### DATA SUPPLIED
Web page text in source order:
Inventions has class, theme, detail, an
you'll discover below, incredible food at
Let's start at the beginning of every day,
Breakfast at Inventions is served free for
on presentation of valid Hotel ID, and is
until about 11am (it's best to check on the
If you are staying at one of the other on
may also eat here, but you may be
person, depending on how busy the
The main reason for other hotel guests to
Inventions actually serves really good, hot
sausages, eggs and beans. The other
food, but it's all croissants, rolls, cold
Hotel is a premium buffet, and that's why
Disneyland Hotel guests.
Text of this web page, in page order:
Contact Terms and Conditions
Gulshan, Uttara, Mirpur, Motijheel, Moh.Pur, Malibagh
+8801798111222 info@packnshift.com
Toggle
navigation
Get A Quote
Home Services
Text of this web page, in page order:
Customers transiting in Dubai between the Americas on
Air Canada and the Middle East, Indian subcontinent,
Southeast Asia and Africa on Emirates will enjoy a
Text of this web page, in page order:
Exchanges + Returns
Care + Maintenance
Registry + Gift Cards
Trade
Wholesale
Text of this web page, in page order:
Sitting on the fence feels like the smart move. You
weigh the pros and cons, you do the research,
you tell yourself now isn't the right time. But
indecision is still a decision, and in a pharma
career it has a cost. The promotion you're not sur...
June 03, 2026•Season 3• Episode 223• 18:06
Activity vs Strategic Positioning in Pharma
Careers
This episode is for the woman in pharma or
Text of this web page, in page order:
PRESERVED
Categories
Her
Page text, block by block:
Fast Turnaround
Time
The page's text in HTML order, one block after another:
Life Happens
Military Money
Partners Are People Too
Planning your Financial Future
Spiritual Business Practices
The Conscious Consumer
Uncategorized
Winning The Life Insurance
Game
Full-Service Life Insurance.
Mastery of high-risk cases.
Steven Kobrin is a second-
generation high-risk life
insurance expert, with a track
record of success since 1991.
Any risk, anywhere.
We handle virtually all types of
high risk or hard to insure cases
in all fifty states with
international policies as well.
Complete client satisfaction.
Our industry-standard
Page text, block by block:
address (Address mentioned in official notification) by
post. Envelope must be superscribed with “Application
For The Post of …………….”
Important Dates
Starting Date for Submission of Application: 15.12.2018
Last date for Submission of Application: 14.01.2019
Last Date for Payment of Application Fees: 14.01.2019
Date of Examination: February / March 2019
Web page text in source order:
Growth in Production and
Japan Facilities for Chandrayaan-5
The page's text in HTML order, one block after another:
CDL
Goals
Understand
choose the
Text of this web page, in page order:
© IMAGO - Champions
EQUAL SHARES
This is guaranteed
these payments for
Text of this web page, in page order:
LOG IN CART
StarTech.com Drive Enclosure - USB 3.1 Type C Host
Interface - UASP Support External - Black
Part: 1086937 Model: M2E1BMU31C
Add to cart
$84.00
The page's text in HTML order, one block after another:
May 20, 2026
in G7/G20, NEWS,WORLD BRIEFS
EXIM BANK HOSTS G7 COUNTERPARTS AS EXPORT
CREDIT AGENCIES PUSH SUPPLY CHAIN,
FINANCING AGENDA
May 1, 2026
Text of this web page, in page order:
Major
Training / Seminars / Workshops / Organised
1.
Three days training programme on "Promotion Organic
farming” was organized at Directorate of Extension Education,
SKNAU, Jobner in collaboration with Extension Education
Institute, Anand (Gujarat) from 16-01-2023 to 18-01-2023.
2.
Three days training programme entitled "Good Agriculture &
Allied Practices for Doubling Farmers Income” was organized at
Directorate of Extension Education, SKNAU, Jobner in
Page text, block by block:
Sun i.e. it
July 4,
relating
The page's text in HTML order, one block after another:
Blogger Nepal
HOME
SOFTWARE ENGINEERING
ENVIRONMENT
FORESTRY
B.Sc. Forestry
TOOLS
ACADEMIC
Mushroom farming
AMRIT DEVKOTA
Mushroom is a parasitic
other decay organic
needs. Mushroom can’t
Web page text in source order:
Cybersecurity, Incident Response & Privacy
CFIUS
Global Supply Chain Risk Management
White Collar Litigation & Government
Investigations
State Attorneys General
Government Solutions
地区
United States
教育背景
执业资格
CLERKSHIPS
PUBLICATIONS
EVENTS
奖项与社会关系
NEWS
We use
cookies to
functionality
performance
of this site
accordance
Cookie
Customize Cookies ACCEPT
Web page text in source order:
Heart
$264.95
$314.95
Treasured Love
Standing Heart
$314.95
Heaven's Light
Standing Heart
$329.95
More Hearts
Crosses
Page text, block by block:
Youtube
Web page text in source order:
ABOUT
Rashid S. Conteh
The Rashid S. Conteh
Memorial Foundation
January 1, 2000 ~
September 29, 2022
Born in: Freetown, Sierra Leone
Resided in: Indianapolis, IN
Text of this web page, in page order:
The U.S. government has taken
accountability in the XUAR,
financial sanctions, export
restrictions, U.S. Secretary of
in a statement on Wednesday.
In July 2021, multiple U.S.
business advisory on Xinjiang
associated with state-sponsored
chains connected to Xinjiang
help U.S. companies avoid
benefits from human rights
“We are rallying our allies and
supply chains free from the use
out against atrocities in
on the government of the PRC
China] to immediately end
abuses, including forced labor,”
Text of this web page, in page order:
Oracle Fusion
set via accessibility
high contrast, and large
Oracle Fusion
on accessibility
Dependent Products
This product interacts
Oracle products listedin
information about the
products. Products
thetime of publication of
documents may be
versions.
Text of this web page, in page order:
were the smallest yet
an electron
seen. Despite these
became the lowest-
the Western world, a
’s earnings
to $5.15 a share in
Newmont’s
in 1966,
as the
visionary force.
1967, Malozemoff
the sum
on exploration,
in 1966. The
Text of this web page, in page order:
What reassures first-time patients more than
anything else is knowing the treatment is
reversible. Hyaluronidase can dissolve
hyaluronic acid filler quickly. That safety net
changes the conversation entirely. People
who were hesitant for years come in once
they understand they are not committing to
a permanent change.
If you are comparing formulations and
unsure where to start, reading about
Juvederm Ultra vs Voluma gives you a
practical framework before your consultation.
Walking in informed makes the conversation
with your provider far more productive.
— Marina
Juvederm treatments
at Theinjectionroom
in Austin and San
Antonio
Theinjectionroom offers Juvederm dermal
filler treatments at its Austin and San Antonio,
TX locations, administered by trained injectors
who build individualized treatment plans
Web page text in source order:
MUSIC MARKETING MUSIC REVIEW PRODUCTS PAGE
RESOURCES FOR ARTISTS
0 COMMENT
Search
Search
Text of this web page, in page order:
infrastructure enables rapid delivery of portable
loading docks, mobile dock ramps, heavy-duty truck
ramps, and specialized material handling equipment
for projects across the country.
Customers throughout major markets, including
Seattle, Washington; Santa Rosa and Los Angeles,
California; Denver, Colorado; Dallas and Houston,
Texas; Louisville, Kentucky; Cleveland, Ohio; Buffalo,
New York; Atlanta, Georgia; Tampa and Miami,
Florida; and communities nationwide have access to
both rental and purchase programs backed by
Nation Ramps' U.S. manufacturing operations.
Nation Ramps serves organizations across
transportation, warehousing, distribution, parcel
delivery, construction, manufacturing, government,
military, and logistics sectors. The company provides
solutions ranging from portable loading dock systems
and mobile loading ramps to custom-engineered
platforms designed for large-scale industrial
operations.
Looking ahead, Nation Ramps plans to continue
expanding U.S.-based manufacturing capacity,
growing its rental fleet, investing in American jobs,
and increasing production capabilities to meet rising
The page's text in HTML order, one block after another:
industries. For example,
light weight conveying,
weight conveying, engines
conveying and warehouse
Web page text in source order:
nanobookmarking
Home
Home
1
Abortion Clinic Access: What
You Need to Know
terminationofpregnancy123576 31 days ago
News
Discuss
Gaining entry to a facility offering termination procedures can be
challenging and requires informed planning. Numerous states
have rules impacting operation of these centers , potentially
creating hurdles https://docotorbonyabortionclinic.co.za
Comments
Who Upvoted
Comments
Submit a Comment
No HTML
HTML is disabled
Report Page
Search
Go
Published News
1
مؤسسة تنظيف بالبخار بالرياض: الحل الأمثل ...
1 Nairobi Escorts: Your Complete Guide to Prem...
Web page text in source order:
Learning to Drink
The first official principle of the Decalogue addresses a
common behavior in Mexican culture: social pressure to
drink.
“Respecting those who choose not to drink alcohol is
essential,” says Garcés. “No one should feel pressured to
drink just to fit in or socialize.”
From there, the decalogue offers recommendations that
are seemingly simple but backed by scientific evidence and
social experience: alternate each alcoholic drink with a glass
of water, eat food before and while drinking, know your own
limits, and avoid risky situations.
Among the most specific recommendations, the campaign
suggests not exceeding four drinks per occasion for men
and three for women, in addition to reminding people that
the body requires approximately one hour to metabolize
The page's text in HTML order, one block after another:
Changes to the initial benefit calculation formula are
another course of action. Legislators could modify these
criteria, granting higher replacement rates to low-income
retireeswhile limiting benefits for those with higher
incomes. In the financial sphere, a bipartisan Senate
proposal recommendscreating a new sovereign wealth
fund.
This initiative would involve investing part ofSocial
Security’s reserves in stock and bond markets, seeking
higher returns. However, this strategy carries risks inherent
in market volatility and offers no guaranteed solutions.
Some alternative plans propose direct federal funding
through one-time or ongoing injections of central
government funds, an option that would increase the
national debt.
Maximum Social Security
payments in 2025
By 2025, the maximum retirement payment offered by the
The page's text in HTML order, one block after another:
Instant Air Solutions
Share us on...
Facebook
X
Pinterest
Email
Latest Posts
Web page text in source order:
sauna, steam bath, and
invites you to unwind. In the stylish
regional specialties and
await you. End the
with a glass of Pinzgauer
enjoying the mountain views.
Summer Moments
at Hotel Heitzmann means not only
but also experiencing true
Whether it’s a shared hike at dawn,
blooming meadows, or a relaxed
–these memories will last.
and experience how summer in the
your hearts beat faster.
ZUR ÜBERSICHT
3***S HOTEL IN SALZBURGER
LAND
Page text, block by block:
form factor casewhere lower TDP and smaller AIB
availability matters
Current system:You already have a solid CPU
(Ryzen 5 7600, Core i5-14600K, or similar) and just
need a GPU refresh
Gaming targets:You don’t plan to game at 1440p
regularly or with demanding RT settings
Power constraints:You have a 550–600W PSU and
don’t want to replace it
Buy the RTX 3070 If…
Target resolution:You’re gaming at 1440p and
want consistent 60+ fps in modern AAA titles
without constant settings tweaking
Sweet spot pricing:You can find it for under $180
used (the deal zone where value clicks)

### REQUIREMENT
Considering only the material above, set down every line from the one with "Get A Quote" to the one with "Interface - UASP Support External - Black", inclusive, exactly as written.

### ANSWER FOR THIS EXERCISE
Get A Quote
Home Services
Text of this web page, in page order:
Customers transiting in Dubai between the Americas on
Air Canada and the Middle East, Indian subcontinent,
Southeast Asia and Africa on Emirates will enjoy a
Text of this web page, in page order:
Exchanges + Returns
Care + Maintenance
Registry + Gift Cards
Trade
Wholesale
Text of this web page, in page order:
Sitting on the fence feels like the smart move. You
weigh the pros and cons, you do the research,
you tell yourself now isn't the right time. But
indecision is still a decision, and in a pharma
career it has a cost. The promotion you're not sur...
June 03, 2026•Season 3• Episode 223• 18:06
Activity vs Strategic Positioning in Pharma
Careers
This episode is for the woman in pharma or
Text of this web page, in page order:
PRESERVED
Categories
Her
Page text, block by block:
Fast Turnaround
Time
The page's text in HTML order, one block after another:
Life Happens
Military Money
Partners Are People Too
Planning your Financial Future
Spiritual Business Practices
The Conscious Consumer
Uncategorized
Winning The Life Insurance
Game
Full-Service Life Insurance.
Mastery of high-risk cases.
Steven Kobrin is a second-
generation high-risk life
insurance expert, with a track
record of success since 1991.
Any risk, anywhere.
We handle virtually all types of
high risk or hard to insure cases
in all fifty states with
international policies as well.
Complete client satisfaction.
Our industry-standard
Page text, block by block:
address (Address mentioned in official notification) by
post. Envelope must be superscribed with “Application
For The Post of …………….”
Important Dates
Starting Date for Submission of Application: 15.12.2018
Last date for Submission of Application: 14.01.2019
Last Date for Payment of Application Fees: 14.01.2019
Date of Examination: February / March 2019
Web page text in source order:
Growth in Production and
Japan Facilities for Chandrayaan-5
The page's text in HTML order, one block after another:
CDL
Goals
Understand
choose the
Text of this web page, in page order:
© IMAGO - Champions
EQUAL SHARES
This is guaranteed
these payments for
Text of this web page, in page order:
LOG IN CART
StarTech.com Drive Enclosure - USB 3.1 Type C Host
Interface - UASP Support External - Black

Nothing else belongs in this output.